Hi everyone, I'm new to the group and found this tricycle the other day for 5 bucks and was just wondering if anyone knows anything about it? I love collecting antiques and am fairly new at doing so. 

Thanks
Jenny


----------



## bricycle (Feb 10, 2017)

What a Deal!!! Yeow!


----------



## rollfaster (Feb 10, 2017)

What a steal!! Not sure what kind, big very cool.


----------



## robertc (Feb 10, 2017)

Yea what a steal, want to double your money? LOL

Sent from my VS987 using Tapatalk


----------



## cr250mark (Feb 10, 2017)

Jen said:


> Hi everyone, I'm new to the group and found this tricycle the other day for 5 bucks and was just wondering if anyone knows anything about it? I love collecting antiques and am fairly new at doing so.
> 
> Thanks
> JennyView attachment 420813





Hello Jenny
Scroll down to next listing below yours.
I posted a similar trike just recently as reference.
Good timing.
Believe your tricycle to be late 20's maybe a chance. Early 30's.
Believe by front fork design it is made by American national toy corp. 
seat May not be original but sits good on trike.
Nice find especially for what you paid.
Mark


----------



## ridingtoy (Feb 10, 2017)

Jen, you usually can't even buy a piece of a tricycle this age for $5 much less the whole works.
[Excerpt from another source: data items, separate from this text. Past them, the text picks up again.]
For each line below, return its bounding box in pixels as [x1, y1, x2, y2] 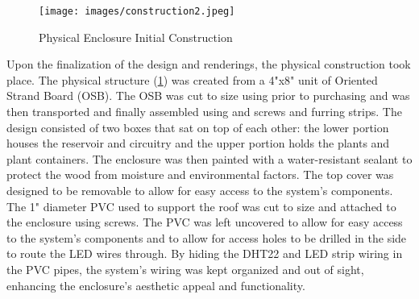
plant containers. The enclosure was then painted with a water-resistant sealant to [6, 150, 413, 167]
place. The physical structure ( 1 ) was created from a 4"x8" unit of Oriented [6, 71, 378, 88]
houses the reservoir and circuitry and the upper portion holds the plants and [6, 135, 390, 152]
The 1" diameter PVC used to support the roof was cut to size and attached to [6, 197, 396, 214]
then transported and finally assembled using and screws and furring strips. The [6, 103, 402, 120]
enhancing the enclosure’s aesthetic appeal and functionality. [6, 276, 305, 293]
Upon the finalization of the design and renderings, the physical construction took [6, 56, 411, 73]
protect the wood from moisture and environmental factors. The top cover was [6, 166, 394, 183]
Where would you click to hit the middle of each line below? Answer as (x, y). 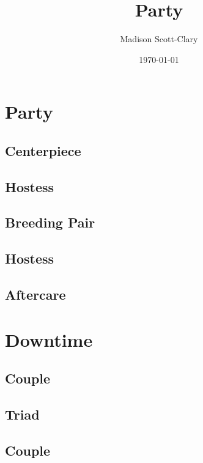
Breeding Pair (50, 222)
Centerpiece (43, 150)
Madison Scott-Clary (159, 39)
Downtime (49, 339)
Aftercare (35, 294)
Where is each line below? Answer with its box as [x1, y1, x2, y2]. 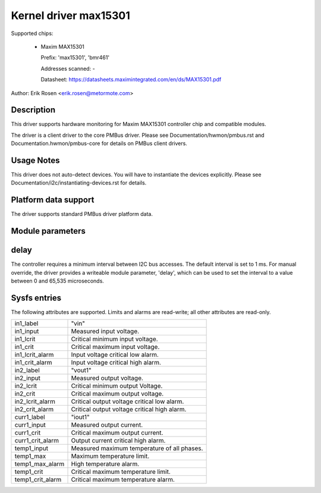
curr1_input [14, 421, 46, 429]
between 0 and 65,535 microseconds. [11, 277, 104, 285]
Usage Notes [11, 155, 60, 165]
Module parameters [11, 226, 86, 236]
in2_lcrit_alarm [14, 397, 56, 406]
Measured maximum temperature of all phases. [71, 444, 203, 453]
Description [11, 105, 56, 115]
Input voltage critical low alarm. [71, 351, 159, 359]
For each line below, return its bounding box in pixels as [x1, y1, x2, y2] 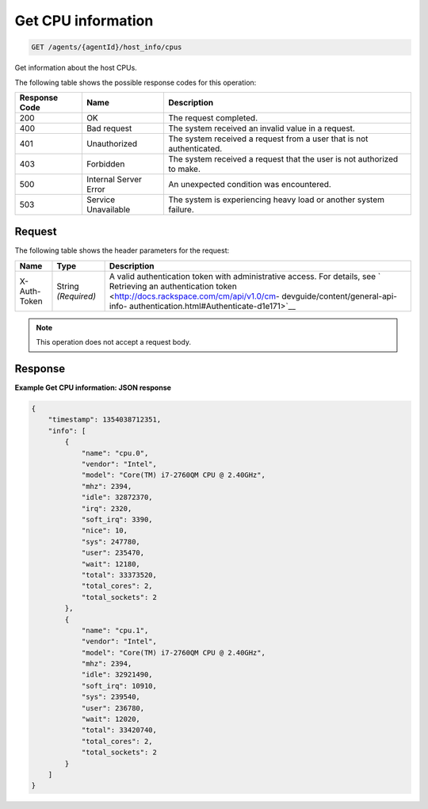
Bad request [86, 123, 132, 134]
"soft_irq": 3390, [81, 515, 154, 524]
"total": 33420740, [81, 726, 158, 735]
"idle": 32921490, [81, 670, 154, 679]
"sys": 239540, [81, 693, 140, 701]
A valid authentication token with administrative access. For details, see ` [109, 270, 381, 281]
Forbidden [86, 158, 125, 170]
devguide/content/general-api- [281, 290, 398, 301]
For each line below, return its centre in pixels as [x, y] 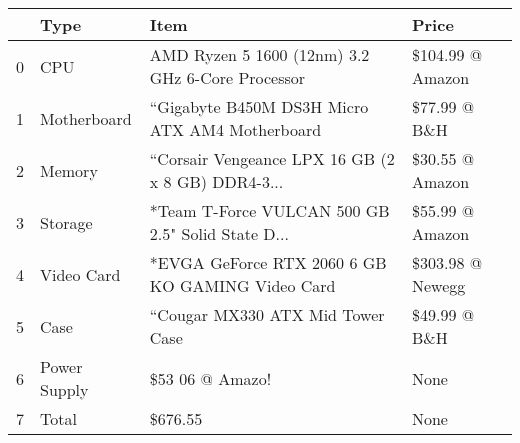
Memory [69, 170]
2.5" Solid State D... [219, 233]
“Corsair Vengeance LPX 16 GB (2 [272, 158]
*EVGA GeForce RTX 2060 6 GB [268, 262]
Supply [64, 389]
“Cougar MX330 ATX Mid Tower [267, 314]
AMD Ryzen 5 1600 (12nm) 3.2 [259, 54]
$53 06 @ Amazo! [210, 378]
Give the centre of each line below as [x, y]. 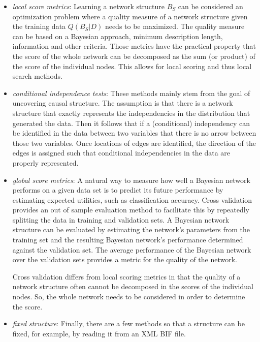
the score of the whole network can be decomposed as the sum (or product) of [134, 56]
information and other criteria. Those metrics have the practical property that [134, 46]
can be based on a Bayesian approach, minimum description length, [118, 36]
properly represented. [45, 162]
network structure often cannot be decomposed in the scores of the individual [133, 286]
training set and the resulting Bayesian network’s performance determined [128, 240]
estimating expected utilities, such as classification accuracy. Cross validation [132, 199]
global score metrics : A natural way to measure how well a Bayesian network [131, 180]
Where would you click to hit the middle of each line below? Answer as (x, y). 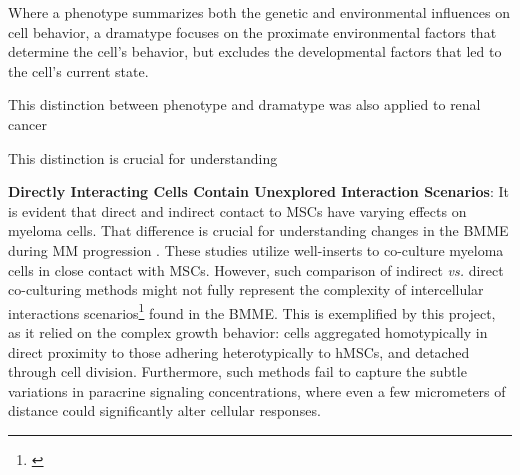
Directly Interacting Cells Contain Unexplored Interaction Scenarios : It (258, 191)
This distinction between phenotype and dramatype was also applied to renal (244, 104)
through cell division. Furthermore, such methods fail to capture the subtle (237, 371)
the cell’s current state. (78, 70)
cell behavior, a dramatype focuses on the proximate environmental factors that (252, 31)
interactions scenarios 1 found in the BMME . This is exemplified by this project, (252, 311)
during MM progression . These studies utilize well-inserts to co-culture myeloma (256, 249)
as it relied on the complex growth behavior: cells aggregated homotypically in (248, 331)
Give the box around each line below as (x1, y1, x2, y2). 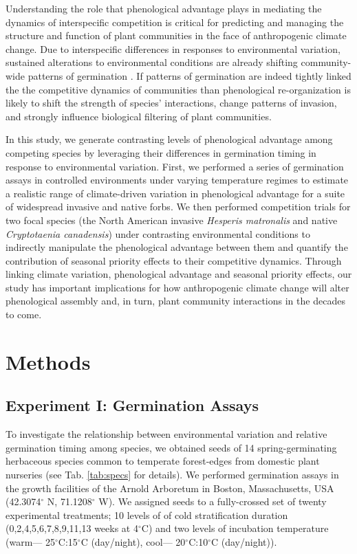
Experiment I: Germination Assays (6, 395, 259, 416)
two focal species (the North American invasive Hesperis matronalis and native (6, 212, 338, 227)
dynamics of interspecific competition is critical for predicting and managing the (6, 14, 344, 29)
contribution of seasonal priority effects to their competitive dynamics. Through (6, 253, 342, 267)
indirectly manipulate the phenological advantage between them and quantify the (6, 240, 348, 254)
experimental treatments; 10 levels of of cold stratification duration (6, 507, 288, 522)
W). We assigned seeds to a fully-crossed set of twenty (98, 494, 327, 509)
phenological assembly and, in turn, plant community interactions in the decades (6, 293, 345, 308)
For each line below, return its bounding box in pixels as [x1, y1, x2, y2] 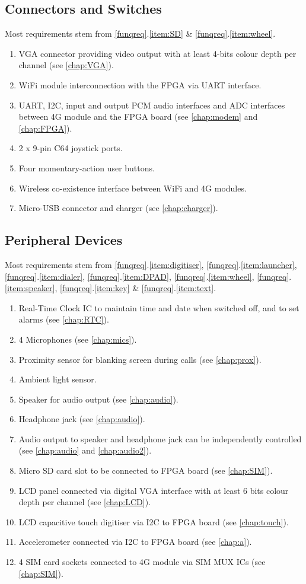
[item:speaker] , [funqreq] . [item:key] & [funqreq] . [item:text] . [5, 282, 216, 294]
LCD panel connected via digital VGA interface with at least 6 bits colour [18, 484, 289, 496]
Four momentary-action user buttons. [18, 161, 155, 174]
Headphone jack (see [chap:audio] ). [18, 413, 145, 425]
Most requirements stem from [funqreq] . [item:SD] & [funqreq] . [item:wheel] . [5, 27, 276, 40]
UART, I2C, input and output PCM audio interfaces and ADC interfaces [18, 98, 285, 111]
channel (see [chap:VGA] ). [18, 59, 114, 71]
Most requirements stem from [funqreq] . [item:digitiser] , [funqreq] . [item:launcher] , [5, 258, 297, 270]
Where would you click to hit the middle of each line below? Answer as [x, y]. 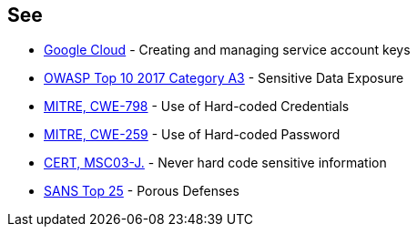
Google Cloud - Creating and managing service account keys [227, 50]
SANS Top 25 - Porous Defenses [142, 191]
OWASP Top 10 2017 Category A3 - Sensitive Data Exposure [224, 78]
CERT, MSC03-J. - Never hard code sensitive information [215, 163]
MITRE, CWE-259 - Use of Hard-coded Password [192, 135]
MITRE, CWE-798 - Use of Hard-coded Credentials [197, 107]

Echoing what everyone else has said...you got a steal of a deal!

Dave


----------



## Jen (Feb 11, 2017)

cr250mark said:


> Hello Jenny
> Scroll down to next listing below yours.
> I posted a similar trike just recently as reference.
> Good timing.
> ...




Thanks Mark!
The one you posted is cool as well! Thanks for the info!


----------



## HIGGINSFOREVER (Feb 14, 2017)

Very nice trike and good price


----------



## kbar27 (May 4, 2017)

I also am new and was hoping someone would know what this is and what it could be worth? Any help is appreciated.


----------



## ridingtoy (May 4, 2017)

Looks like a 1960s MTD tricycle to me based on the overall design and metal seat style. Value would be minimal...say $50 or less...in the well used condition it's in. Though that's just my personal opinion FWIW.

Dave


----------



## kbar27 (May 5, 2017)

Thank you sr. I thought I had a solid barn find worth MILLIONS!


----------



## ridingtoy (May 5, 2017)

kbar27 said:


> Thank you sr. I thought I had a solid barn find worth MILLIONS!




LOL...Yeah, if you go by what some "pickers" of old barns say, they'd have you believing iron oxide is worth its weight in gold!

Dave


----------